Apolipoprotein Dysregulation in SCD
Serum apolipoprotein levels have long been known to be lower in patients with SCD than in the general population.48 The most abundantly significant of these is apolipo-protein A-I (apoA-I), found primarily on high-density lipo-protein cholesterol (HDL-C) particles, the so-called good cholesterol. In the general population, low apoA-I and HDL-C levels are a risk factor for the development of atherosclerosis, a proliferative vasculopathy primarily affecting the coronary and cerebral vasculature, promoting the risk of myocardial infarction and stroke. A recent study identified a trend that SCD patients with the lowest apoA-I levels have a particularly high prevalence of PH, up to 71% in patients with plasma apoA-I levels in the bottom quartile (< 87 mg/dL), compared to 36% in SCD patients in the top apoA-I quartile (> 111 mg/dL; odds ratio (OR) 2.0, P = .06, log rank test for trend) (Yuditskaya et al, personal communication). Apolipoprotein B (apoB), associated with low-density lipoprotein cholesterol, appears to trend in the opposite direction, as it does in atherosclerosis. The PH prevalence in the upper quartile of apoB levels (> 73 mg/dL) was 69%, compared to 31% in the lowest quartile (< 49 mg/ dL)(OR 2.3, P = .05). The top quartile of the ratio of apoB/ apoA-I (> 0.72) was even more strongly associated with PH prevalence compared to the lowest quartile (< 0.51)(77% vs. 23%, OR 3.3, P = .006).

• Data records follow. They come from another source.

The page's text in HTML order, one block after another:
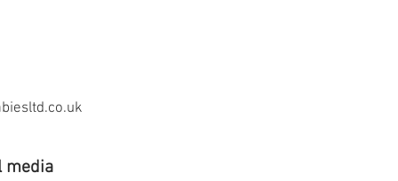
media
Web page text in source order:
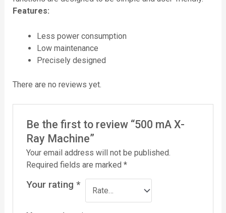
Features:
Less power consumption
Low maintenance
Precisely designed
There are no reviews yet.
Be the first to review “500 mA X-
Ray Machine”
Your email address will not be published.
Required fields are marked*
Your rating*
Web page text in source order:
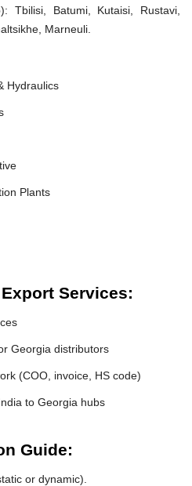
Tbilisi, Batumi, Kutaisi, Rustavi,
Marneuli.
Hydraulics
Plants
Services:
Georgia distributors
(COO, invoice, HS code)
to Georgia hubs
Guide:
or dynamic).

Consistent with a role in endothelial function, SCD patients with lower-than-median apoA-I levels (< 89 mg/ dL) demonstrate deficient vasodilatory responses to brachial artery infusions of the endothelial agonist acetylcholine compared to SCD patients with higher-than-median apoA-I (percentage increase in blood flow, P < .0001, ANOVA) (Yuditskaya et al, personal communication). This constitutes evidence that SCD patients with low apoA-I have endothelial dysfunction, a parallel finding to the general population. This likely is mediated through apoA-I binding to the scavenger receptor class B type I (SRB-I) receptor on endothelial cells, which activates a poorly characterized signal transduction pathway that ultimately stimulates eNOS to release NO.49 The findings in humans are supported by experiments in the sickle cell mice with peptide mimetics of apoA-I.50 Deficient vasodilatory response to acetylcholine in the sickle cell mouse is restored nearly to normal following treatment with the apoA-I mimetic L4F. This defect in vascular function appears to be distinct from and additive to the NO resistance due to NO scavenging.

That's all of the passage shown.